Hands-down, news.google.com. I've been using it for a few months now, and it fits the bill in many respects. I like it for several reasons.
1. It's broad, but narrow. It's like scanning major news publications for the latest news on certain topics. It isn't necessarily the most timely--breaking news is better at one of the major news agency, but hunting down 3-5 stories on an item that happened a day or two ago is no sweat.
2. Keeps me up to date with the latest news on certain topics. Just like doing a Google search of the Web, the search engine brings back results. You can sort them by date or relevance--I use both at times. I have certain topics I search regularly (such as variations on "bible translation"), and I can see the latest news.

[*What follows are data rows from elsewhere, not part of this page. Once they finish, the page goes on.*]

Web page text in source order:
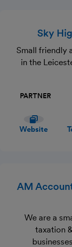
Sky
Small friendly
in the
PARTNER
Website
AM
We are a
taxation
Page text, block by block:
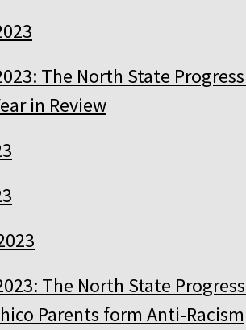
The North State
in Review
The North State
Parents form Anti-Racism
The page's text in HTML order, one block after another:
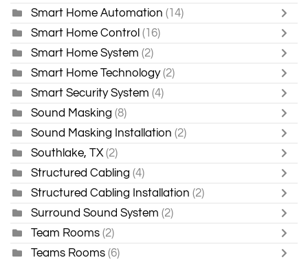
Smart Home Automation (14)
Smart Home Control (16)
Smart Home System (2)
Smart Home Technology (2)
Smart Security System (4)
Sound Masking (8)
Sound Masking Installation (2)
Southlake, TX (2)
Structured Cabling (4)
Structured Cabling Installation (2)
Surround Sound System (2)
Team Rooms (2)
Teams Rooms (6)
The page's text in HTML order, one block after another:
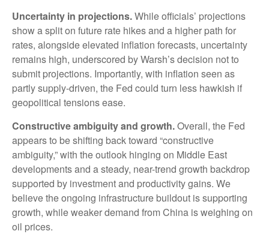
Uncertainty in projections.While officials’ projections
show a split on future rate hikes and a higher path for
rates, alongside elevated inflation forecasts, uncertainty
remains high, underscored by Warsh’s decision not to
submit projections. Importantly, with inflation seen as
partly supply-driven, the Fed could turn less hawkish if
geopolitical tensions ease.
Constructive ambiguity and growth.Overall, the Fed
appears to be shifting back toward “constructive
ambiguity,” with the outlook hinging on Middle East
developments and a steady, near-trend growth backdrop
supported by investment and productivity gains. We
believe the ongoing infrastructure buildout is supporting
growth, while weaker demand from China is weighing on
oil prices.
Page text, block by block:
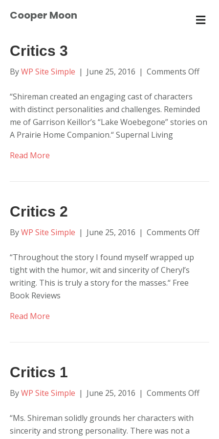
Cooper Moon M
E
Critics 3
ByWP Site Simple | June 25, 2016 | Comments Offon
“Shireman created an engaging cast of characters
with distinct personalities and challenges. Reminded
me of Garrison Keillor’s “Lake Woebegone” stories on
A Prairie Home Companion.“ Supernal Living
Read More
Critics 2
ByWP Site Simple | June 25, 2016 | Comments Offon
“Throughout the story I found myself wrapped up
tight with the humor, wit and sincerity of Cheryl’s
writing. This is truly a story for the masses.“ Free
Book Reviews
Read More
Critics 1
ByWP Site Simple | June 25, 2016 | Comments Offon
“Ms. Shireman solidly grounds her characters with
sincerity and strong personality. There was not a
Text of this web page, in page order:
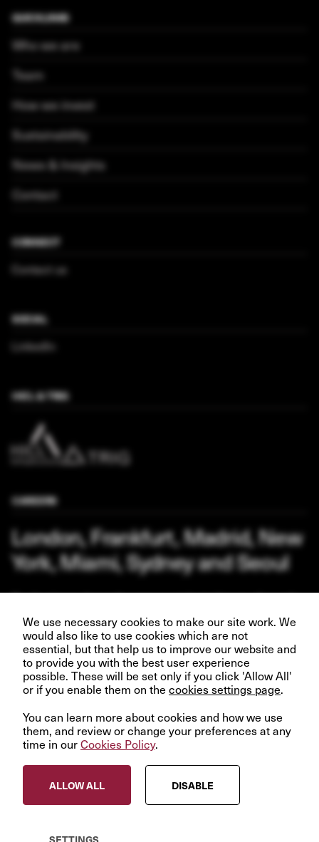
QUICKLINKS
Who we are
Team
How we invest
Sustainability
News & Insights
Contact
CONNECT
Contact us
SOCIAL
LinkedIn
HICL & TRIG
CAREERS
London, Frankfurt, Madrid, New
York, Miami, Sydney and Seoul
Join us and help create better futures for everyone.
VIEW OPPORTUNITIES
Privacy Policy
We use necessary cookies to make our site work. We
would also like to use cookies which are not
essential, but that help us to improve our website and
to provide you with the best user experience
possible. These will be set only if you click 'Allow All'
or if you enable them on the cookies settings page.
You can learn more about cookies and how we use
them, and review or change your preferences at any
time in ourCookies Policy.
ALLOW ALL DISABLE
SETTINGS
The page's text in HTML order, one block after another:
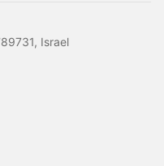
Israel
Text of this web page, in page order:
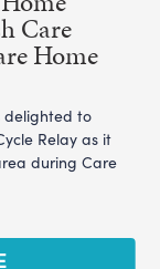
Care
Home
delighted to
Relay as it
during Care
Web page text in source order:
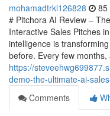
mohamadtrkl126828 85
# Pitchora AI Review –
Interactive Sales Pitches
intelligence is
before. Every few months,
https://
demo-the-ultimate-ai-
Comments

3. Great for news on othewise hard-to-find topics. We had a missionary over in the Ivory Coast, and trying to find news on what was happening was difficult, until I tried the Google search. It was great for keeping up to date with those events. Other current events I've used it on include the elections in Ukraine and more recently the tsunamis.

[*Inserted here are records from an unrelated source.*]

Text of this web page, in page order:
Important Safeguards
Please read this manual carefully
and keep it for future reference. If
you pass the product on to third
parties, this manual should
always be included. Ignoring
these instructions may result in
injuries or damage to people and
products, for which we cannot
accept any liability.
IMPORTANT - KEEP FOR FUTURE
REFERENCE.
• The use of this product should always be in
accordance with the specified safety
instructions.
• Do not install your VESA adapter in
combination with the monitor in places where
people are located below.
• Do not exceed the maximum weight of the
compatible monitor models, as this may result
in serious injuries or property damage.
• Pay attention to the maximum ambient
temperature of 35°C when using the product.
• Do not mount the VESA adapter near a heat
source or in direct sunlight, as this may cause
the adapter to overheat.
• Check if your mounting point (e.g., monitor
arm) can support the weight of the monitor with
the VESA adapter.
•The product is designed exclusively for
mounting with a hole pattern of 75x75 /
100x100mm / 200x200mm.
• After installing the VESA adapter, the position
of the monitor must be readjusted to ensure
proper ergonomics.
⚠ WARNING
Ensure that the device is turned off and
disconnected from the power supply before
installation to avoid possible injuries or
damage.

So there are a lot of things to like about it. Things I'm not as wild about:
1. Repetition. This is the biggest downside. You don't realize how broadly a news service like AP is distributed until you see how many different times the same headline pops up. On the regular Google search, they eliminate duplicates. This is a definite shortcoming.

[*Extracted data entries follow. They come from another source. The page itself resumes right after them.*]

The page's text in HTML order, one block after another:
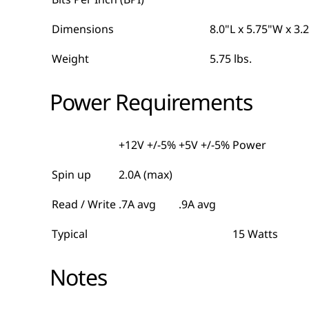
Dimensions
8.0"L x 5.75"W x
Weight
5.75 lbs.
Power Requirements
+12V +/-5%+5V +/-5% Power
Spin up
2.0A (max)
Read / Write .7A avg
.9A avg
Typical
15 Watts
Notes
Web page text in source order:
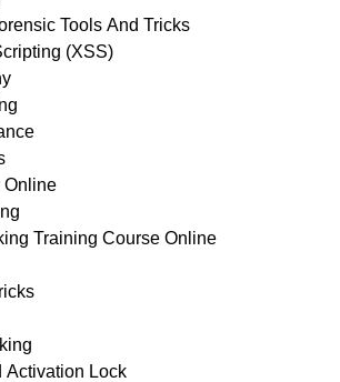
Tools And Tricks
(XSS)
Online
Training Course Online
Activation Lock
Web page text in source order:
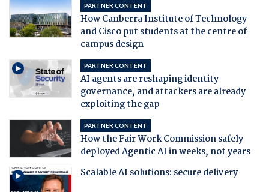
PARTNER CONTENT
How Canberra Institute of Technology
and Cisco put students at the centre of
campus design
PARTNER CONTENT
AI agents are reshaping identity
governance, and attackers are already
exploiting the gap
PARTNER CONTENT
How the Fair Work Commission safely
deployed Agentic AI in weeks, not years
Scalable AI solutions: secure delivery
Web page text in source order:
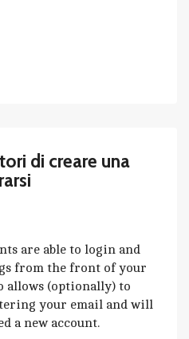
di creare una
are able to login and
from the front of your
allows (optionally) to
your email and will
a new account.
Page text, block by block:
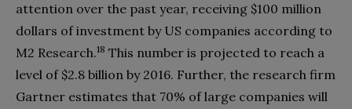
attention over the past year, receiving $100 million
dollars of investment by US companies according to
M2 Research.18 This number is projected to reach a
level of $2.8 billion by 2016. Further, the research firm
Gartner estimates that 70% of large companies will
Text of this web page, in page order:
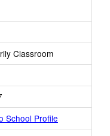
Classroom
School Profile
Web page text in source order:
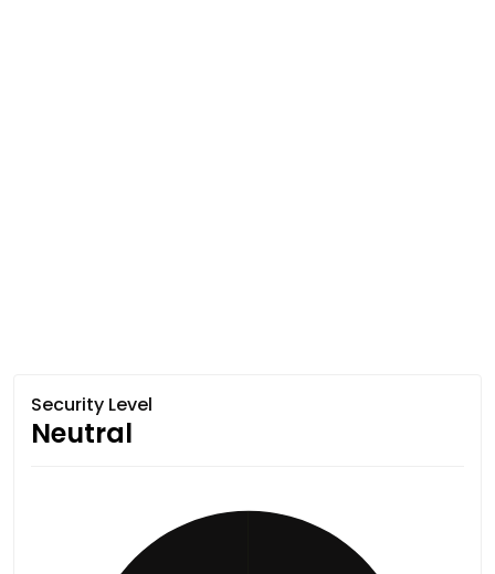
Security Level
Neutral

2. Search Limits. This is the flip-side of the positive listed above. The same limitations of scope that prevent searches from becoming overwhelming also prevent them from reaching too far back. I suppose the most apropos analogy would be stacking up daily papers in your house to keep track of what was going on--it wouldn't take too long before they would get out of control. But at times this can be frustrating, when you are dealing with developing stories.
3. Inclusion of subscription/registration websites. This is more of a minor irritation, but it seems like many of the stories I'm interested in require a registration at the website. I could probably do it, but who has the time?
Overall, the positives outweigh the negatives (at least on a qualitative basis), so Google is my number one choice for news. (Did I mention they have multiple languages and countries?)